Although Monichetti praised the Polar Bear Weekend overall, he said a police official told him that the turnout was smaller than in 2017. Last year, an estimated 60,000 visitors crammed into the city, lured in large part by unusually mild 60-degree temperatures in the middle of winter.

Katherine Custer, the city’s public relations director, said she could only generally estimate the crowd size this year as “tens of thousands” of people.

“If it was smaller, it was only marginally,” Custer said, comparing this year’s turnout to 2017. “But it’s very hard to gauge.”

During Tuesday’s meeting, the Chamber’s board members dissected Polar Bear Weekend and mentioned some improvements with cellphone service and transportation that might be made in 2019. Overall, the weekend went smoothly, the crowds behaved and the events brought much-welcomed publicity and business to town, the board said.

All sectors of the business community, including shops, restaurants and bars, received a boost by having so many visitors in Sea Isle, the Chamber said.

Thousands of spectators crowded the beaches to watch the plunge unfold.

However, Monichetti speculated that this year’s Polar Bear Weekend turnout – as well as spending around town – may have suffered because of the post-euphoria surrounding the Philadelphia Eagles’ Super Bowl win on Feb. 4 and the huge victory parade that followed four days later.

“I think they partied themselves out and used everything up in their pocketbook.

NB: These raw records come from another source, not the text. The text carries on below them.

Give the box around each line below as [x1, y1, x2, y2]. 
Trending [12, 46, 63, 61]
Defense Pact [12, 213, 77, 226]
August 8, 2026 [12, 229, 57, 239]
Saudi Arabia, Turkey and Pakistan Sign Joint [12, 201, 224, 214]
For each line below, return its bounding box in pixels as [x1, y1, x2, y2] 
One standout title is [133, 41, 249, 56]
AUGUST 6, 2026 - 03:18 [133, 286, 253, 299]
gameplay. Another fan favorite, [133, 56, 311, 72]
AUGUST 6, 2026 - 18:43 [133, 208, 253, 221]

They didn’t come out like previous years,” Monichetti said of the Philadelphia-area crowds that usually descend on Sea Isle for the weekend.

Christopher Glancey, Chamber of Commerce president, said he believed there were record crowds in town for at least one day during the weekend, Sunday, Feb. 18.

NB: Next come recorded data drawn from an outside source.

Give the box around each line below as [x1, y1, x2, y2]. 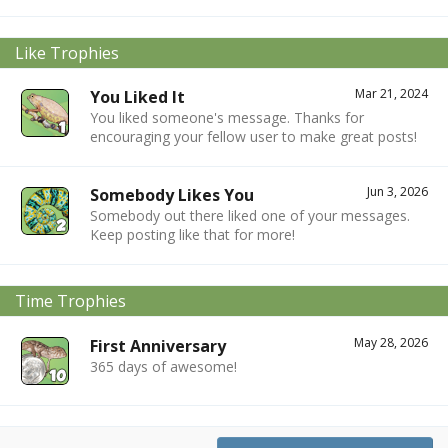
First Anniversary [90, 334, 226, 357]
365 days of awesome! [90, 356, 237, 376]
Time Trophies [15, 290, 126, 313]
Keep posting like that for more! [90, 225, 295, 245]
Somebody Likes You [90, 184, 254, 207]
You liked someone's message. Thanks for [90, 108, 364, 128]
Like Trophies [15, 41, 119, 64]
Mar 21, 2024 [355, 85, 428, 103]
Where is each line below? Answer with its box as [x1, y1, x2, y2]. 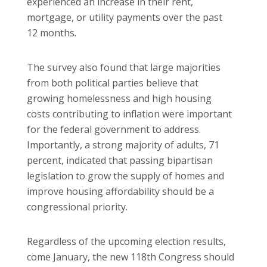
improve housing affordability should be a [27, 184, 214, 198]
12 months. [27, 26, 76, 39]
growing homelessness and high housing [27, 91, 212, 105]
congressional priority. [27, 200, 128, 213]
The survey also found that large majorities [27, 60, 221, 74]
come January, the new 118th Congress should [27, 250, 234, 263]
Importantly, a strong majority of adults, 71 [27, 138, 219, 151]
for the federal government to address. [27, 122, 201, 136]
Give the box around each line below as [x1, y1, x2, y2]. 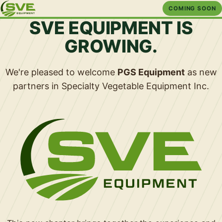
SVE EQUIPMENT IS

“Sunday was terrific. It was the biggest crowd ever,” Glancey told the Chamber’s board.

Falling on Presidents Day weekend, the Polar Bear celebration takes advantage of the extended holiday weekend. The weekend’s headline event is the traditional plunge in the frosty ocean by thousands of self-styled “polar bears.” An estimated 2,500 revelers took the plunge on Feb. 17, while thousands of spectators watched the madcap event from the beaches.

Joanna Heston, a representative of Seven Mile Publishing & Creative, the Chamber’s marketing consultant, said the plunge received heavy coverage from Philadelphia TV stations and media outlets at the Jersey Shore, helping to showcase Sea Isle to a broad audience.